For this study, we’ll use the GAP Benchmark Suite^{1}, a set of common graph algorithms implemented in C++ and optimized by researchers at the University of California at Berkeley for performance on sharedmemory multicore processors (**Table 1**). We evaluate GAP performance on an Intel Xeon processor-based server and investigate opportunities to further improve performance.

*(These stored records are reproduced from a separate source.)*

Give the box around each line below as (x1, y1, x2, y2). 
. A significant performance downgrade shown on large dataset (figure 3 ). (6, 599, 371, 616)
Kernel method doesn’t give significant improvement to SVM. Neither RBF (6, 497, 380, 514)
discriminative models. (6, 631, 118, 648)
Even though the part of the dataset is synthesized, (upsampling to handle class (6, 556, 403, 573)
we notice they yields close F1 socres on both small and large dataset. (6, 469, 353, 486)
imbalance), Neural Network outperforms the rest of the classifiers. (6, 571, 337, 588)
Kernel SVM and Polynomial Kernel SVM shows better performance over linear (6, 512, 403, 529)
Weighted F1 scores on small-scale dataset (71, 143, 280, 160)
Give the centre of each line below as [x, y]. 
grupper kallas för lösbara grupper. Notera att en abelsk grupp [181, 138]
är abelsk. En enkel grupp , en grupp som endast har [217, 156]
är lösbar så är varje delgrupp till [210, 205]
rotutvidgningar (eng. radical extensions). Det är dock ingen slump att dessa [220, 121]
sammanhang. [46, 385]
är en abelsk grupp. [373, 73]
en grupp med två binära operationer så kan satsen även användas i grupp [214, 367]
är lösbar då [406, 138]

**Table 1. Gap Benchmark Suite overview**

Algorithm |
Abbreviation |
What it Does |

PageRank* |
pr | Calculates the popularity of a vertex by aggregating the popularity of its neighbors |

Triangle counting |
tc | Counts the number of triangles (three vertices that are fully connected) |

Connected components |
cc | Splits the graph into subgraphs with no edges between them |

Breadth-first search |
bfs | Walks through the graph in breadth-first order |

Single-source shortest path |
sssp | Calculates the shortest path from one vertex to all others |

Betweenness centrality |
bc | Calculates the centrality of a vertex, determined by how many shortest paths go through it |

### Characteristics of Graph Algorithms

Graph algorithms pose challenging behavior for conventional processor architectures. A typical operation is to fetch the attributes of all neighbors of a vertex. The list of neighbors, determined by the topology of the graph, is usually irregular. This leads to sparse memory accesses―accessing individual elements scattered on a large data structure. Sparse memory accesses have no locality, leading to poor cache utilization.

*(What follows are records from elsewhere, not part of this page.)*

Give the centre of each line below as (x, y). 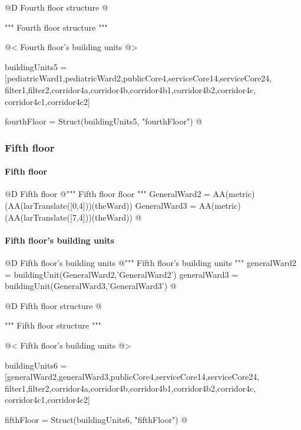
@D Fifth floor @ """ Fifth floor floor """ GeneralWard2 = (107, 194)
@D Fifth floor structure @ (53, 305)
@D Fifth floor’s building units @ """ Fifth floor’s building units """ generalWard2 (150, 262)
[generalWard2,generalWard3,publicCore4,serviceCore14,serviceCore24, (132, 377)
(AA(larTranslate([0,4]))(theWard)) (69, 205)
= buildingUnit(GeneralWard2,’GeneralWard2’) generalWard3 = (122, 274)
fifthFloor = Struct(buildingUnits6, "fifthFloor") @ (96, 419)
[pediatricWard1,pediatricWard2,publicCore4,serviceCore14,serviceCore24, (138, 78)

Fetching the attributes of the neighbors means using indirect accesses. For example, if N is the array of neighbors of a vertex, and A the array containing the attributes, the attribute of neighbor i is accessed by A[N[i]]. This pattern is difficult to predict and to vectorize, which leads to an underutilization of the available compute and memory resources.

On the other hand, graph algorithms generally have a lot of parallelism. The set of algorithms in the GAP suite fall into two categories in terms of parallelism. The first category consists of algorithms that operate on all vertices concurrently (pr, tc, and cc). They have abundant parallelism and can be executed across many threads. Their parallelism is only limited by the size of the graph.

The second category is front-based algorithms where, at each iteration, a subset of vertices is analyzed (the current front) and a new front is defined to be processed in the next iteration (bfs, sssp, and bc). These algorithms usually start with a front containing a single vertex. The next front consists of its neighbors, then the neighbors of these neighbors, and so on. In the first iterations, the size of the front (and thus the parallelism that can be exploited) is limited. Also, each iteration ends with a global barrier, which creates additional synchronization overhead. These algorithms scale worse with increasing thread count, especially on smaller graphs.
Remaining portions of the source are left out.